Based on the demand curve shown, the economy moves from point A to point B due to a change in price only. This is a movement along demand. Which statement is correct?

Demand increases because consumer confidence rises, moving from A to B

Demand increases because the lower price shifts the curve to the right

Quantity demanded increases because price falls from A to B on the same curve

Quantity demanded decreases because price falls from A to B on the same curve

Demand decreases because the lower price shifts the curve to the left

Explanation

Demand is the entire curve showing the price-quantity relationship, while quantity demanded is the specific amount at one price. The graph shows movement from point A (higher price) to point B (lower price) along the same demand curve. According to the law of demand, when price falls, quantity demanded increases—we move down and right along the existing curve. This represents a movement along the demand curve, not a shift, because only price changed. A key misconception is thinking lower prices shift demand right; price changes never shift curves, they only cause movements along them. Strategy: If the curve stays in place and we move between points on it, price is the only thing that changed.

2

Based on the demand curve shown for an economy-wide good, the price increases from $P_1$ to $P_2$ as indicated. This change represents a movement along the demand curve. Which statement correctly describes what happens?

Demand increases because the higher price causes the curve to shift right

Demand shifts right because consumers expect even higher future prices

Quantity demanded increases, moving from point A to point B on the same curve

Quantity demanded decreases, moving from point A to point B on the same curve

Demand decreases because the higher price causes the curve to shift left

Explanation

Demand is the entire price-quantity relationship shown by the curve, while quantity demanded is the specific amount consumers will buy at a particular price. The graph shows movement from point A to point B along the same demand curve as price rises from P₁ to P₂. When price increases, the law of demand tells us quantity demanded decreases—we move up and left along the existing curve. This is a movement along the demand curve, not a shift of the curve itself. A key misconception is thinking that price changes shift the demand curve; they don't—price changes cause movements along the existing curve. Strategy: Ask yourself what changed—if only price changed, it's a movement along; if a non-price factor changed, the curve shifts.

3

Based on the demand curve shown for an economy-wide good, the short run moves from point A to point B due to a price decrease, while the long run shows a demand shift from $D_1$ to $D_2$ due to higher consumer confidence. Which option correctly distinguishes quantity demanded from demand?

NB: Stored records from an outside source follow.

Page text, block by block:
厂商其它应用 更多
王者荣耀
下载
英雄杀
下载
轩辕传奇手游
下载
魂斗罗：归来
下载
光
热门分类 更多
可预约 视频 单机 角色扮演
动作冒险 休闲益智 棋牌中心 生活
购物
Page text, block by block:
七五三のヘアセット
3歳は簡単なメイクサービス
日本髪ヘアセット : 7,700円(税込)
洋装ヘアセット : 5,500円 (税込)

In the short run, quantity demanded increases; in the long run, demand increases

In the short run, demand decreases; in the long run, quantity demanded decreases

In the short run, demand increases; in the long run, quantity demanded increases

In the short run, demand increases; in the long run, demand is unchanged

In the short run, quantity demanded decreases; in the long run, demand decreases

Explanation

Demand is the entire curve showing all price-quantity combinations, while quantity demanded is the amount at one specific price. The scenario describes two distinct changes: first, a price decrease causes movement from A to B along D₁ (quantity demanded increases in the short run). Second, higher consumer confidence shifts the entire curve from D₁ to D₂ (demand increases in the long run). This perfectly illustrates the difference—price changes cause movements along curves (affecting quantity demanded), while determinant changes shift curves (affecting demand itself). A key misconception is using these terms interchangeably when they represent fundamentally different concepts. Strategy: Movement along = quantity demanded changes due to price; shift of curve = demand changes due to determinants.

4

Based on the demand curves shown, the economy is at price $P^$ (unchanged). The question concerns a shift from $D_1$ to $D_2$, not a movement along demand. At price $P^$, what happens to quantity demanded?

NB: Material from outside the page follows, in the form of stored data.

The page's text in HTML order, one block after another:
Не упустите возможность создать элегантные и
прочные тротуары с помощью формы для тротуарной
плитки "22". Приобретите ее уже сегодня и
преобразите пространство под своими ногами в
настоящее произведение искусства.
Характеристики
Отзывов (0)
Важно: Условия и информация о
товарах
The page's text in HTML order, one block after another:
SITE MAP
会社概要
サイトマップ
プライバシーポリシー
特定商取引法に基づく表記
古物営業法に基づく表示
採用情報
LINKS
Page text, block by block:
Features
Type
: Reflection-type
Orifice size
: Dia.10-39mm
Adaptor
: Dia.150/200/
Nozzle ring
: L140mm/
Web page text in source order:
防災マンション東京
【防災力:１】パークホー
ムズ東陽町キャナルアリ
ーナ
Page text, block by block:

Quantity demanded decreases from $Q_1$ to $Q_2$ at price $P^*$

Quantity demanded is unchanged because only price can change quantity demanded

Demand decreases because the price level rose from $P_1$ to $P_2$

Quantity demanded increases from $Q_1$ to $Q_2$ at price $P^*$

Demand increases because quantity demanded rose from $Q_1$ to $Q_2$

Explanation

Demand refers to the entire curve relationship, while quantity demanded is the specific amount consumers buy at one price. The graph shows a rightward shift from D₁ to D₂ with price held constant at P*. At any given price, a rightward shift means consumers now want to buy more—so at price P*, quantity demanded increases from Q₁ to Q₂. This illustrates how demand shifts change quantity demanded even when price doesn't change. A misconception is thinking quantity demanded can only change if price changes—but shifts in demand change quantity demanded at every price, including the current one. Strategy: When demand shifts right, quantity demanded increases at every price; when demand shifts left, quantity demanded decreases at every price.

5

Based on the demand curves shown for real output (Real GDP), which macro-level determinant most likely caused the shift from $D_1$ to $D_2$?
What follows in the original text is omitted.